• Task directions
Look through the records below for the line with "communities contributing to" and the line with "of Union Minister", then return those lines and all lines between, exactly.

[Extracted data entries]
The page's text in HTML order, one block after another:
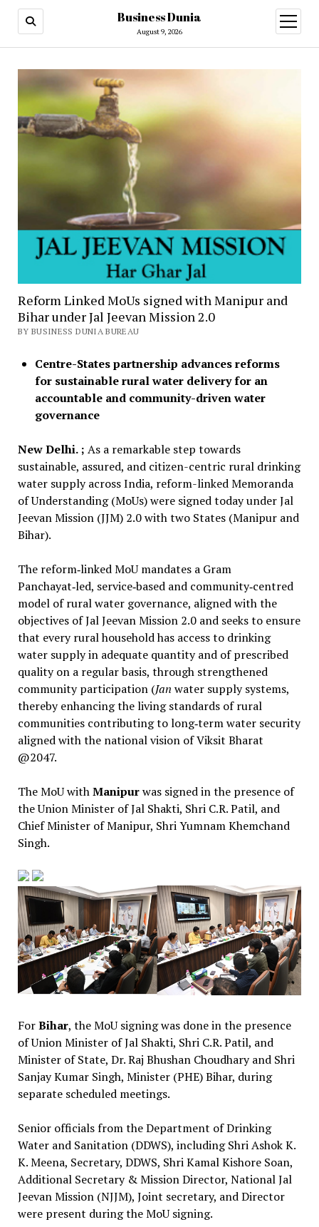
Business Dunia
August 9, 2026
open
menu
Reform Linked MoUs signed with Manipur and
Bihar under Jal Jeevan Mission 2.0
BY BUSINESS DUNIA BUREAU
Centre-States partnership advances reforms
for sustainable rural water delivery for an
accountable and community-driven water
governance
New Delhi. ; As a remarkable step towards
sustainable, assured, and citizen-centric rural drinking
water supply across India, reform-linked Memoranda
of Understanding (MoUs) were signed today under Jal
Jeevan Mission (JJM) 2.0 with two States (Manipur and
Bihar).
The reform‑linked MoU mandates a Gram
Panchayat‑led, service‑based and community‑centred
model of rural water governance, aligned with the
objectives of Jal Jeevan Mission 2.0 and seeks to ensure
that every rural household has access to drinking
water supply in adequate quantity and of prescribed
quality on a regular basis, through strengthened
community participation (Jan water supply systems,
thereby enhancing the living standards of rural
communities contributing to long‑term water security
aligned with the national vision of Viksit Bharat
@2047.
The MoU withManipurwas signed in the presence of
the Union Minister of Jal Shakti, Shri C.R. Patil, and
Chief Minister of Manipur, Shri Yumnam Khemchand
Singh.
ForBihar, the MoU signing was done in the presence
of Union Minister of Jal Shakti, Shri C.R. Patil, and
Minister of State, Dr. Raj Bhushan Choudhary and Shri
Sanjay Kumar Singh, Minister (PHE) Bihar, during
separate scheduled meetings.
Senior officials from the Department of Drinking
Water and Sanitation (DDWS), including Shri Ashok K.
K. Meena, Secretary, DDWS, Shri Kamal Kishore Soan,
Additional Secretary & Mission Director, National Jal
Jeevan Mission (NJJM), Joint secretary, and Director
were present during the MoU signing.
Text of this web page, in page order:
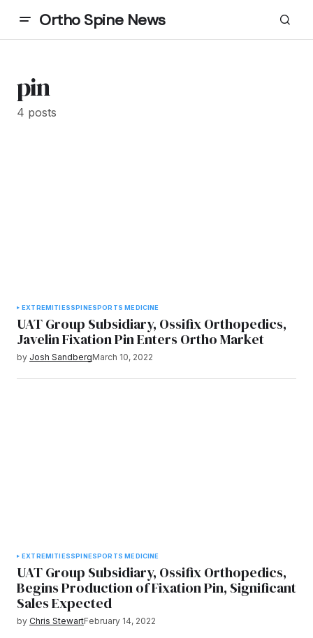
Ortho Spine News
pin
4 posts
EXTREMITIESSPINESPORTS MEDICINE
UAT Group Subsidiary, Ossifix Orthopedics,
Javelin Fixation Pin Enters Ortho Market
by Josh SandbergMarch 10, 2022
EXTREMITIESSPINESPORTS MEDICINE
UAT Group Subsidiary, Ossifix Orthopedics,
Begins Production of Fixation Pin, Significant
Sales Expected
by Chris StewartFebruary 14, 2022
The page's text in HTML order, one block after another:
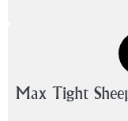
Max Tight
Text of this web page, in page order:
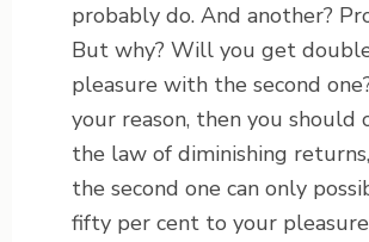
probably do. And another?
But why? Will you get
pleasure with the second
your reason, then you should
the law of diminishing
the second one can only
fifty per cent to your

• Response below
communities contributing to long‑term water security
aligned with the national vision of Viksit Bharat
@2047.
The MoU withManipurwas signed in the presence of
the Union Minister of Jal Shakti, Shri C.R. Patil, and
Chief Minister of Manipur, Shri Yumnam Khemchand
Singh.
ForBihar, the MoU signing was done in the presence
of Union Minister of Jal Shakti, Shri C.R. Patil, and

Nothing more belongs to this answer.